The MegaPlex from Hπ/H-Pi Instruments is an experimental version of the Tonal Plexus series with 256 velocity-sensing keys per octave covering six octaves. Built-in are a Mac Mini with all of its connections — HDMI, Ethernet, mic input, two USB ports, and Firewire 800 — accessible on the back panel, a 1,024 by 768 TFT LCD single-touch screen, and a built-in stereo sound system with line-level input and output and a headphone jack. Alongside the MIDI in, out, and thru connectors are six ¼” jacks for foot controllers. Although you can run the Macintosh music applications of your choice, H-Pi’s microsynth comes installed on the MegaPlex’s internal Mac Mini, which requires a USB keyboard and mouse to boot up, but the built-in touch screen works directly with the Mac. (© 2012 H-Pi Instruments)

A close-up look at the built-in touch screen on the H-Pi Instruments Tonal Plexus MegaPlex. (© 2012 H-Pi Instruments)

A view from behind an H-Pi Tonal Plexus MegaPlex. As of April 2015, H-Pi’s Aaron Andrew Hunt reports that he’s taking a break from hand-assembling Tonal Plexus keyboards, which he did from 2006 through 2014. Other than finding a Tonal Plexus on the used market, alternative-tuning enthusiasts who seek a Tonal Plexus keyboard might still be able to purchase one directly from H-Pi in the form of a DIY project (http://hpi.zentral.zone/diy) or prototype (http://hpi.zentral.zone/prototypes). Partially assembled units may also be available (http://hpi.zentral.zone/assembled). You can contact the inventor through the H-Pi website (http://hpi.zentral.zone/email) or on Facebook (https://www.facebook.com/hpiinstruments). (© 2012 H-Pi Instruments)

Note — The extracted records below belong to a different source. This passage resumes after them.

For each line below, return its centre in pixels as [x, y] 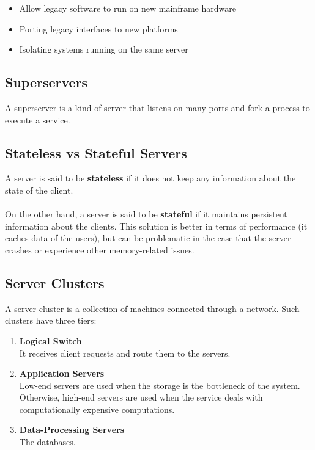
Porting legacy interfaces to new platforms [98, 28]
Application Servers [62, 373]
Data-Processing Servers [72, 430]
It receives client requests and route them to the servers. [125, 353]
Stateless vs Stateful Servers [96, 152]
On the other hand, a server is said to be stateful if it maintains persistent [146, 214]
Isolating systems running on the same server [104, 49]
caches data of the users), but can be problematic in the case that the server [148, 238]
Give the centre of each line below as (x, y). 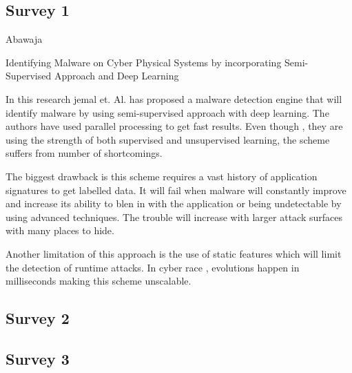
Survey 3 (38, 358)
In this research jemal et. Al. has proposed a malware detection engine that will (174, 98)
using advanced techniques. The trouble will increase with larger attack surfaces (174, 217)
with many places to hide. (60, 230)
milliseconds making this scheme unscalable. (99, 281)
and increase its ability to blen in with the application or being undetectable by (174, 203)
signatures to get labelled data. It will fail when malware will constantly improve (176, 190)
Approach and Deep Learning (116, 76)
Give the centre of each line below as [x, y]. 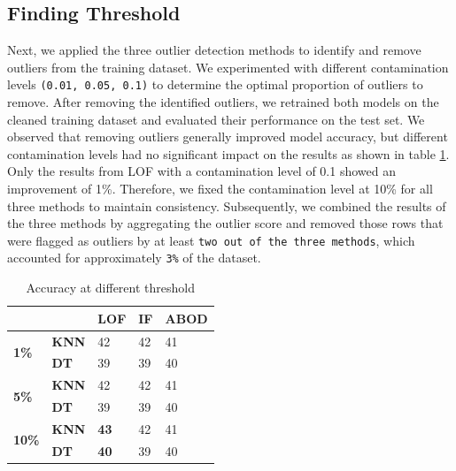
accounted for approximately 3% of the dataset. [134, 258]
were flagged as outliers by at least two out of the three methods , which [211, 240]
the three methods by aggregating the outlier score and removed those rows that [225, 223]
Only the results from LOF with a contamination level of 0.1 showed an [201, 171]
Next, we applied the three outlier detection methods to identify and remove [214, 50]
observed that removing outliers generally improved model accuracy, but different [228, 137]
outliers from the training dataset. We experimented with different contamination [228, 67]
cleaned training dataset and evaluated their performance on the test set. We [216, 119]
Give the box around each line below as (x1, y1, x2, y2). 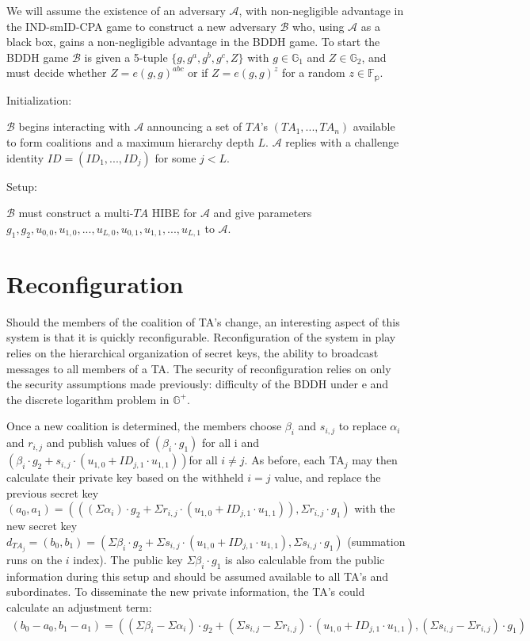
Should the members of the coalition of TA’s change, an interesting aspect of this (6, 313, 400, 330)
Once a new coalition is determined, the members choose (6, 418, 282, 434)
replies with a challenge (285, 134, 399, 151)
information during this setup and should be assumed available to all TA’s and (6, 567, 389, 584)
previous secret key (6, 484, 99, 501)
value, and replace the (274, 469, 381, 486)
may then (352, 452, 398, 468)
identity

H-Pi Instruments also offers numerous cross-platform (Mac and PC) computer applications. Custom Scale Editor is an editor for tuning individual MIDI keys to a specific pitch using ratios, Hertz values, decimals, constants and functions, code snippets, user-definable algorithms, and more. CSE also allows you to import Scala and .tun files, automatically tune specific temperaments, and export tunings in a variety of tuning formats. H-Pi’s microsynth is a microtonal, 16-part multitimbral SoundFont synth and sequencer designed for composing microtonal music. You can also train your ear to recognize microtonal tunings and explore pitches, intervals, chords, notations, and melodies using Xentone. ScalaVista is a microtonal database that contains over 4,000 scales that you can import into microsynth, CSE, and Xentone. H-Pi’s MIDI Tapper (http://hpi.zentral.zone/miditapper), currently available in beta form for Mac with a Windows version under development, reminds me of the two One Key Play buttons on the Casio VL-Tone VL-1 and other Casio instruments. After you have inserted into a step sequencer the notes you want played, you can trigger them with the nuances you prefer by playing one or two keys on a MIDI keyboard or other controller. MIDI Tapper allows you to import and export Standard MIDI Files; enter into a sequence patch changes and CCs for volume control and panning; edit MIDI data graphically and in list format; loop-rehearse specific passages; and do much more.

If microtonal tunings interest you, note that John Loffink maintains the extraordinary Microtonal Synthesis Web Site (www.microtonal-synthesis.com) with tips, links, and information about working with microtonal scales on different synthesizers, a recommended listening list, and coverage of microtonal composer Harry Partch (1901-1974).